In recent years, food safety problems have emerged endlessly, among which microbial contamination is an important triggering factor (Ripolles-Avila et al., 2020). Staphylococcus aureus (S. aureus) is one of the common foodborne pathogens, after massive propagation, the toxic substances of the bacteria often exist in starchy foods and milk products, resulting in food poisoning-related diseases (Bravo-Santano et al., 2019; Bravo-Santano et al., 2018; Gao et al., 2018; Thwaites and Gant 2011).

Bacterial biofilm is an aggregate formed by bacteria that actively adhere to the surface of animate or inanimate objects and encapsulate themselves in the extracellular matrix, to protect themselves during environmental changes (Colagiorgi et al., 2016). Extracellular matrix of biofilm mainly consists of extracellular polysaccharide (EPS), extracellular protein, and extracellular DNA, among which EPS plays an important role in maintaining the structure and function of biofilm, enhancing the resistance of the bacterium in nature (Flemming et al., 2016; Xie et al., 2017). Therefore, it is one of the main concerns of health problems and economic losses in the food industry. As a strain with biofilm-forming ability, S. aureus can continue to exist on various food contact surfaces, including food processing equipment or packaging materials, which is difficult to remove. Hence, there is an urgent need for food preservative candidates to control the bacterium and its biofilm contamination.

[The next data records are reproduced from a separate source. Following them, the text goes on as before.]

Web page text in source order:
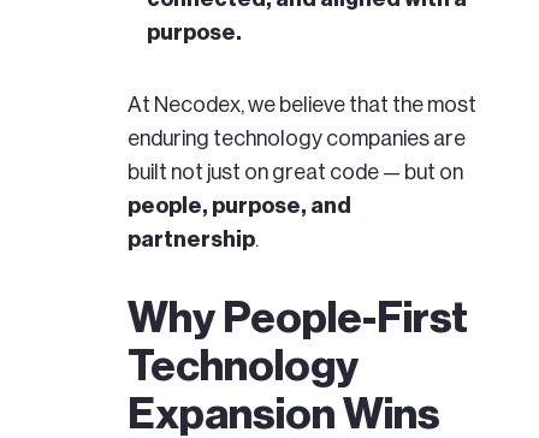
purpose.
At Necodex, we believe that the most
enduring technology companies are
built not just on great code — but on
people, purpose, and
partnership.
Why People-First
Technology
Expansion Wins
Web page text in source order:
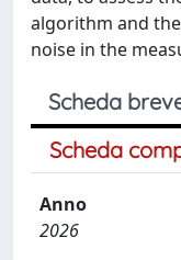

The natural product indole alkaloids have attracted the continuous attention of pharmacologists due to their complicated structure and promising bioactivities. Among them, the indole sesquiterpenes represent a little group of secondary metabolites mainly originating from fungi, plants, and actinomycetes as exemplified by the family of xiamycin. They comprise a six-membered benzene ring fused to a five-membered nitrogen-containing pyrrole ring and three isoprene units. Until 2012, some indole sesquiterpenoids derived from marine actinomycetes were found (Zhang et al., 2012). Many of them were reported to have antibacterial, anticancer, and anti-HIV activities (Marcos et al., 2013).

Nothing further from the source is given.